Since then, Ortega has signed a deal with software company Hudl and led conversations about athlete empowerment at events like ESPNW Campus Conversations.

But the patchwork of state laws — and the absence of any federal legislation — has led to lawsuits challenging the NCAA’s ability to crack down on certain recruitment practices and made business dealings at the college level much more confusing.

Recently, a federal judge dealt a massive blow to the NCAA and its attempts to investigate several schools after the Tennessee and Virginia attorneys general sued the organization.

“Everyone’s finally taking this situation very seriously,” said Darren Heitner, a sports lawyer who teaches at several universities and represents high-profile athletes at both the collegiate and professional levels, including college basketball stars Haley and Hanna Cavinder and the Golden State Warriors’ Draymond Green.

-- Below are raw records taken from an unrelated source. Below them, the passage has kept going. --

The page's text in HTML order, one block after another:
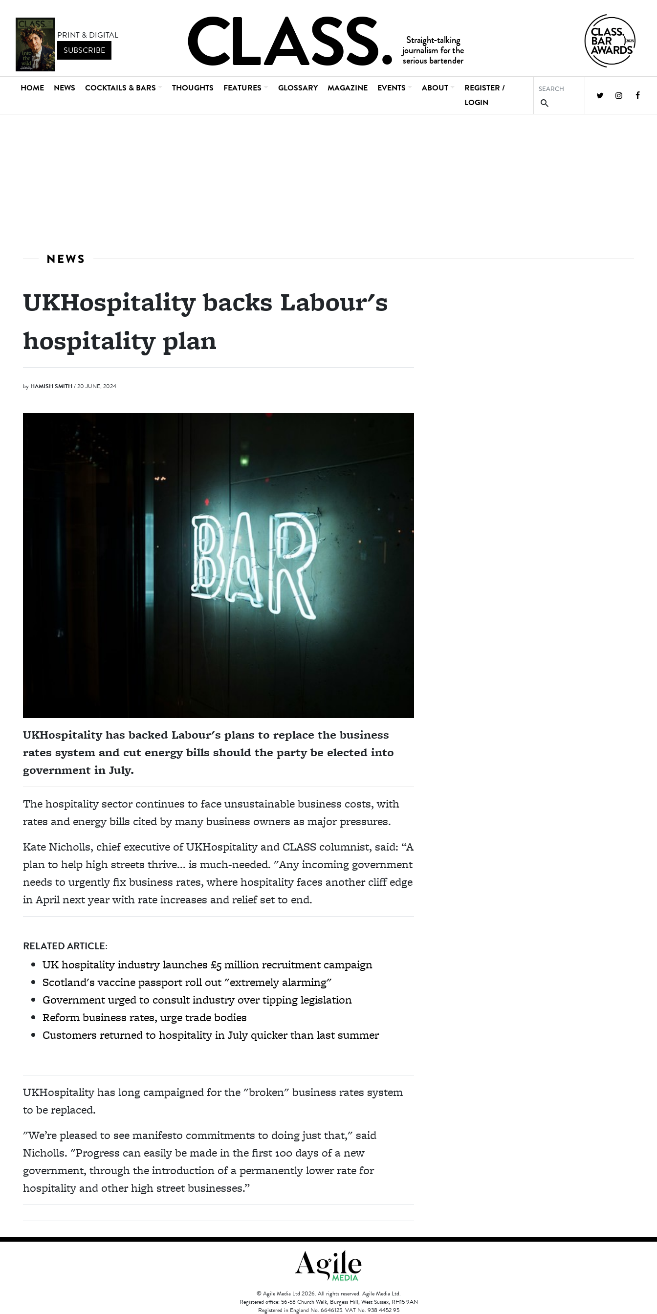
PRINT & DIGITAL
SUBSCRIBE
HOME NEWS COCKTAILS & BARS THOUGHTS FEATURES GLOSSARY MAGAZINE EVENTS ABOUT
REGISTER /
LOGIN
NEWS
UKHospitality backs Labour's
hospitality plan
by HAMISH SMITH/ 20 JUNE, 2024
UKHospitality has backed Labour's plans to replace the business
rates system and cut energy bills should the party be elected into
government in July.
The hospitality sector continues to face unsustainable business costs, with
rates and energy bills cited by many business owners as major pressures.
KateNicholls, chief executive of UKHospitality and CLASS columnist, said: “A
plan to help high streets thrive... is much-needed. "Any incoming government
needs to urgently fix business rates, where hospitality faces another cliff edge
in April next year with rate increases and relief set to end.
RELATED ARTICLE:
UK hospitality industry launches £5 million recruitment campaign
Scotland's vaccine passport roll out "extremely alarming"
Government urged to consult industry over tipping legislation
Reform business rates, urge trade bodies
Customers returned to hospitality in July quicker than last summer
UKHospitality has long campaigned for the "broken" business rates system
to be replaced.
"We’re pleased to see manifesto commitments to doing just that," said
Nicholls. "Progress can easily be made in the first 100 days of a new
government, through the introduction of a permanently lower rate for
hospitality and other high street businesses.”
© Agile Media Ltd 2026. All rights reserved. Agile Media Ltd.
Registered office: 56-58 Church Walk, Burgess Hill, West Sussex, RH15 9AN
Registered in England No. 6646125. VAT No. 938 4452 95
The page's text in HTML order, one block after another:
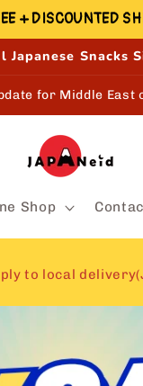
+ DISCOUNTED
Snacks
for Middle East
Shop
to local
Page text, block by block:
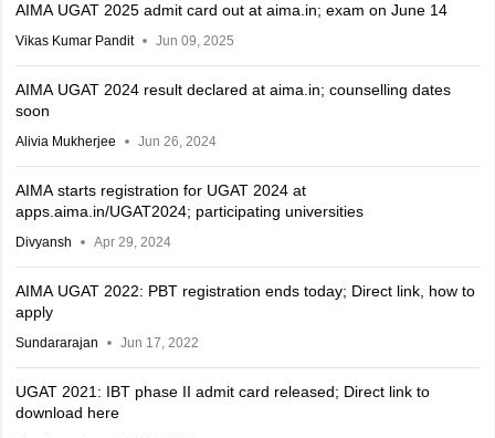
AIMA UGAT 2025 admit card out at aima.in; exam on June 14
Vikas Kumar Pandit Jun 09, 2025
AIMA UGAT 2024 result declared at aima.in; counselling dates
soon
Alivia Mukherjee Jun 26, 2024
AIMA starts registration for UGAT 2024 at
apps.aima.in/UGAT2024; participating universities
Divyansh Apr 29, 2024
AIMA UGAT 2022: PBT registration ends today; Direct link, how to
apply
Sundararajan Jun 17, 2022
UGAT 2021: IBT phase II admit card released; Direct link to
download here

“Coaches, athletic directors, conference commissioners — they’re all panicking because they’re afraid of the unknown,” Heitner said. “They don’t know whether the system is sustainable.”

But Heitner, who was at the roundtable, pushed back on Saban’s argument that “whoever wants to pay the most money, raise the most money, buy the most players is going to have the best opportunity to win.” Collectives, Heitner says, offer “inducements” tied to enrollment at a particular college and perhaps social media responsibilities or other deliverables, but not performance on the field.

These collectives and NIL opportunities give athletes more power over the NCAA, conferences and colleges, and Heitner thinks this is why some prominent industry figures are so riled up.

“It’s driving coaches who have been in the business for decades absolutely nuts because they understood the secret sauce, they built the formulas that withstood the test of time,” Heitner said. “And then all of a sudden … everything changed.”

As members of Congress from both chambers and parties have introduced legislation — from creating a partial “antitrust exemption” for the NCAA, to a revenue-sharing structure to pay players, to special rules for the highest-performing programs — there’s been no real movement on Capitol Hill, and the clock’s ticking.

Stuck in the middle are the universities such as LSU trying to guide students in the right direction and maximize their opportunities.

Following the Supreme Court decision, the school formed its own NIL office headed by Taylor Jacobs, a former athlete who spent years working in NCAA compliance.

Jacobs says she’s been amazed by what athletes have been able to accomplish through NIL, from helping to subsidize the education of their siblings to setting up a fund to help other female student-athletes.

“At the end of the day, it’s our student-athletes who are putting LSU on the map and helping create this LSU brand, and they are capitalizing on it,” Jacobs said.